Não sei como serão os preparativos para 2018. Só espero que esse Carnaval 2017 que insiste em não terminar deixe algumas lições.

Que protejam a festa da extinção.

Imagens: Arquivo Ouro de Tolo

2 Respostas para “O Carnaval que insiste em não terminar”

  1. Fellipe Barroso disse:

    Bom dia!

    Prezado Carlos Gil:

    Dentre os muitos fascínios que tenho pelo desfile das Escolas de Samba, um deles é perceber que se trata de um tema tão comum e próximo ao mesmo tempo em que é tão raro e distante para um mesmo conjunto de pessoas as quais não sei precisar quem são, porém encontram-se mais próximas do que você imagina.
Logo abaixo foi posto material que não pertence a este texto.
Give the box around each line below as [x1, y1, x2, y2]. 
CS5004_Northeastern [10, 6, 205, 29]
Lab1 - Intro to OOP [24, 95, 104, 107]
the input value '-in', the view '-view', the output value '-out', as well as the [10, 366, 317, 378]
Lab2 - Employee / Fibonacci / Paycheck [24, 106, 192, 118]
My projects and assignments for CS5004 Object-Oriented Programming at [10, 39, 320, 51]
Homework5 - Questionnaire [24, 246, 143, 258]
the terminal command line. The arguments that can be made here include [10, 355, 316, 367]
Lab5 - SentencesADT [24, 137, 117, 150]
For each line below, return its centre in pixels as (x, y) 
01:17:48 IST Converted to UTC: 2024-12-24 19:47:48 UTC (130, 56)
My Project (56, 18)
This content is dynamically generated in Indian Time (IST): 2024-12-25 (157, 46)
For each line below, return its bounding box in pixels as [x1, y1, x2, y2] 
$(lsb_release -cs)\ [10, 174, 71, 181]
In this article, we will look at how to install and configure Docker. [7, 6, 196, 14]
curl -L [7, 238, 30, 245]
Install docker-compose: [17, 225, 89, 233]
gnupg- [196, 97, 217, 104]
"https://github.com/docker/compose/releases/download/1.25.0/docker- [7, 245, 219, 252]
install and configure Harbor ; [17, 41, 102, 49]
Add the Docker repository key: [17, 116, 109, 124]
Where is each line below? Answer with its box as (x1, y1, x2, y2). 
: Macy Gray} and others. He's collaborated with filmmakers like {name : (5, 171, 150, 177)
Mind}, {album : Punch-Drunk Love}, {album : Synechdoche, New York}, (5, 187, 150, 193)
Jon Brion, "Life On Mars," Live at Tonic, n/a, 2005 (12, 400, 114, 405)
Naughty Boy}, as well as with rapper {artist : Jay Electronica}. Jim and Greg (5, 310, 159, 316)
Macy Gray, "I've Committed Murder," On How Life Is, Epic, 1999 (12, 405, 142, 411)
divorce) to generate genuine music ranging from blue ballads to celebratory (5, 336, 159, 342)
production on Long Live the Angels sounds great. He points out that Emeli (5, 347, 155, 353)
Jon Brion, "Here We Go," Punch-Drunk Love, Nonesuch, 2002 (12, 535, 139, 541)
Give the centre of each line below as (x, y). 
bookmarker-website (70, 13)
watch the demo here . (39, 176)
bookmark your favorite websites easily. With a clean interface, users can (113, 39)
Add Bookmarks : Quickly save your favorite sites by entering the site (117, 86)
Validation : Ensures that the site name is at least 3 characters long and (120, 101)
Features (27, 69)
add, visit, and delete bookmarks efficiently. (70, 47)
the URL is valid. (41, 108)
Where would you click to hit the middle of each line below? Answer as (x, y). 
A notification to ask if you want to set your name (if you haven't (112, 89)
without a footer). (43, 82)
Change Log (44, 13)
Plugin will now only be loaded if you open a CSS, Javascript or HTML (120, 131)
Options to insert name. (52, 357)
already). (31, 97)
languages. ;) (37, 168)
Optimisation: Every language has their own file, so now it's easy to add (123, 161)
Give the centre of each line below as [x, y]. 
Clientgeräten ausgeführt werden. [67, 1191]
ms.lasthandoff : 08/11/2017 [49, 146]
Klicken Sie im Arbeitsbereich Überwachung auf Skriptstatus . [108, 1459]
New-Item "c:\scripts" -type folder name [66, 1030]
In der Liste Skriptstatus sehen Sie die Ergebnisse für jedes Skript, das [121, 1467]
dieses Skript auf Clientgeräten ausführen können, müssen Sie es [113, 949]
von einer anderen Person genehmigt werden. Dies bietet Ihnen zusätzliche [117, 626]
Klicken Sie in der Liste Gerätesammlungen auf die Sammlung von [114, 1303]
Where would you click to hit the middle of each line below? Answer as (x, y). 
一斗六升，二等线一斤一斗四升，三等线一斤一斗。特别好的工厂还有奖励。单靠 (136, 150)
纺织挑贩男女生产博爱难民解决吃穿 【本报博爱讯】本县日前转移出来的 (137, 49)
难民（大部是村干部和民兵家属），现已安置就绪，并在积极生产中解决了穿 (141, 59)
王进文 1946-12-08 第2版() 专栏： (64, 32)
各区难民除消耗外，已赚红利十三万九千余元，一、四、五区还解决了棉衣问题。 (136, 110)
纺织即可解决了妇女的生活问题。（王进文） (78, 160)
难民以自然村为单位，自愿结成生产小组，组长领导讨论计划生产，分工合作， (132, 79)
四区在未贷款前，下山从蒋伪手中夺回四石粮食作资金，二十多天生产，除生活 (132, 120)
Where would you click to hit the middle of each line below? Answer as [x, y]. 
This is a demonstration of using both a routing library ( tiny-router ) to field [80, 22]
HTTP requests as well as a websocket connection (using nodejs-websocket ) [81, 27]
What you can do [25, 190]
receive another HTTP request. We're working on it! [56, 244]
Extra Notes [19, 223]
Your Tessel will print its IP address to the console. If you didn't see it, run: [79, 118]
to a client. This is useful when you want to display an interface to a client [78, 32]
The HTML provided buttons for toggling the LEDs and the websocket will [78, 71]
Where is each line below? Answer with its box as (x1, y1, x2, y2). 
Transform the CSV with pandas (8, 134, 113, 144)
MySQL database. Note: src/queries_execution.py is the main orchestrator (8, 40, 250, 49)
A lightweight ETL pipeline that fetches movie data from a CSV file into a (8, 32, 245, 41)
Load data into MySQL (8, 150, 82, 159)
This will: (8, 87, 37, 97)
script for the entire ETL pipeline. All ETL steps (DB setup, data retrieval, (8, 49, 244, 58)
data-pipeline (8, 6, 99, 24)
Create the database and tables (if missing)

    Já trabalhei em muitos lugares diferentes. Nunca (Sem exagero, NUNCA!) me cerquei de pessoas que curtem o carnaval minimamente de forma parecida como eu curto:
    – A par dos assuntos relativos às Escolas de Samba ao longo do ano inteiro;
    – Ir a alguns ensaios técnicos (Não sou de ir a todos…);
    – Decorar os sambas das Agremiações do Grupo Especial e da Série A (Para começar!);
    – Assistir aos desfiles ao vivo (4 dias de Sapucaí + 1 dia de Intendente Magalhães).

    Como já mencionei, nunca encontrei nenhum (a) colega de trabalho que se dispusesse a um interesse maior pelas Escolas de Samba do que as básicas notícias da televisão. Veja bem, nem saber os sambas atuais, seja lá qual for ele (Pelo menos para aquela Escola “querida”), essas pessoas sabem.

    O interesse pela festa é paradoxal!
    A mesma pessoa que diz que “todo ano é a mesma coisa” não sabe citar 1 enredo de uma Escola do corrente ano, e (Arrisco-me a dizer por difíceis experiências para inteirar uma frisa com quem deseja conhecer o sambódromo…) nem sabe a diferença entre “Série A” e “Grupo Especial”, nem em que dias desfilam.

    Por que dei esta volta toda?
    Para dizer que acredito até que falem em toda a tragédia (Ou parte dela) que foi o carnaval 2017, mas como “todo ano é tudo igual”, deve ficar por isso mesmo, e nem deve ser tão lembrado.

    Enquanto isso o carnaval muda pouco.
    Poderia mudar muito, crescer, ganhar muito, mas continua parecendo ficar sentado colhendo os louros que já não existem há algum tempo.

    Atenciosamente
    Fellipe Barroso

  2. Carlos Gil disse:

    Fellipe, entendo e concordo com sua análise. Tampouco eu conheço muitos que, como nós, se envolvem tão de corpo e alma ao carnaval e às escolas de samba, mais especificamente. E esse é o perigo. Os donos da festa matando sua galinha dos ovos de ouro. A festa sofre com crise de credibilidade e essa sazonalidade midiática. Em outras palavras, só aparece e ganha espaço durante poucos meses – quiçá dias – por ano. Para o nível de investimento e exigência do desfile atual é pouco. E o mais triste é que se trata de uma legítima manifestação cultural brasileira, única no mundo, admirada por quem vem de fora, capaz de integrar o morro ao asfalto, a dar voz a tantas comunidades e tanta gente alijada de todos os processos culturais e decisórios do país. Uma pena, em suma, se conseguirem acabar com o carnaval.